My brother was diagnosed with thyroid cancer in 2013 and was told the prognosis was good - it's the best kind of cancer to have they said, whatever that means. Fast forward to 2016, my brother had his thyroid removed and had 2 lots ofradio iodine treatment - he was having pain in his back but his oncologist said it wouldn't be the cancer as it would be a persistent pain. It turns out the cancer spread to his bones and to his lungs. The word terminal was never used and I think we were all in denial and that he would get better.

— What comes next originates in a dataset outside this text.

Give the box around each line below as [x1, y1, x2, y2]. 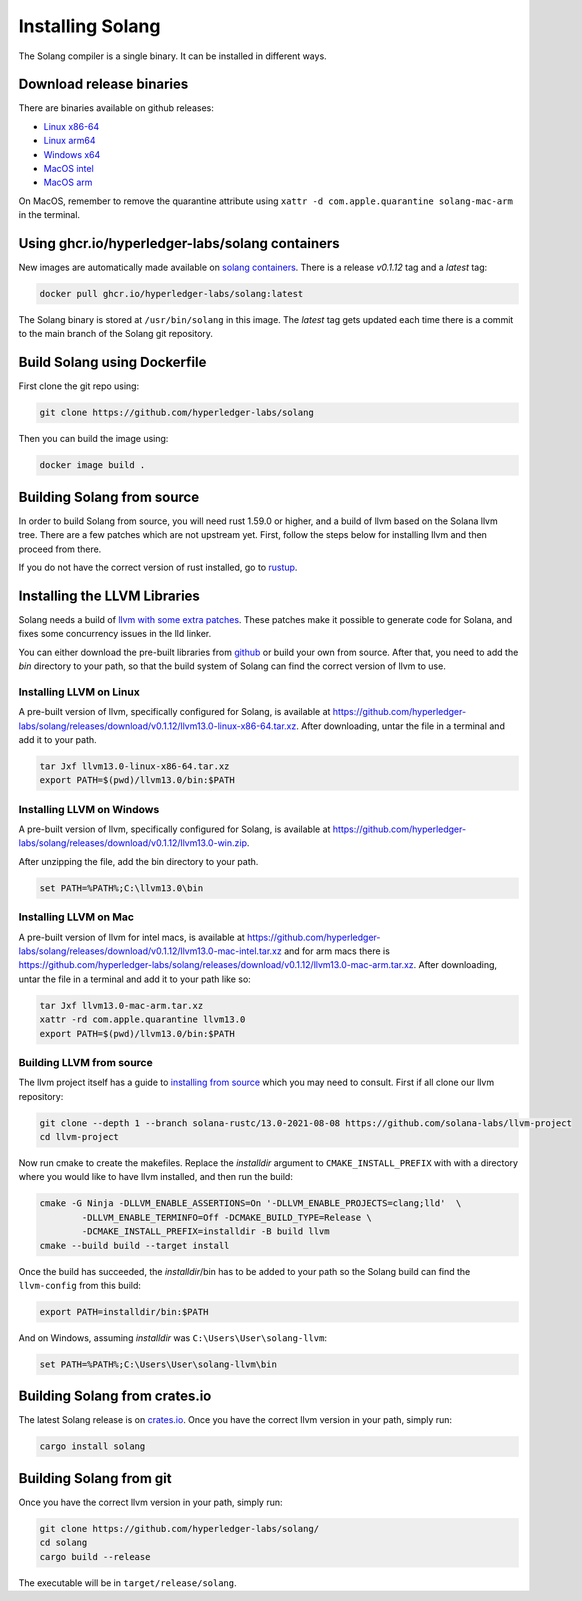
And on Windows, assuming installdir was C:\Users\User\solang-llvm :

The way his case was treated has upset and angered me. Everything was such a struggle, he was left from 2014 to early 2015 and there seemed to be no sense of urgency with anything. This has made it so much worse. He developed thyoid eye disease which we later found out was a result from the radio active iodine treatment and could have been prevented .. but we were never informed this could happen and the oncologist had no idea why he had this (a steroid before the treatment would have prevented this) although it is rare my brother suffered with watering and bulging eyes double Vision and couldn't watch tv or even read in his darkest days when he was just lying in bed at home ....
he was referred to royal marsden finally in Jan this year - although the doctored weee amazing and did all they can it was too late as he died in april at 44.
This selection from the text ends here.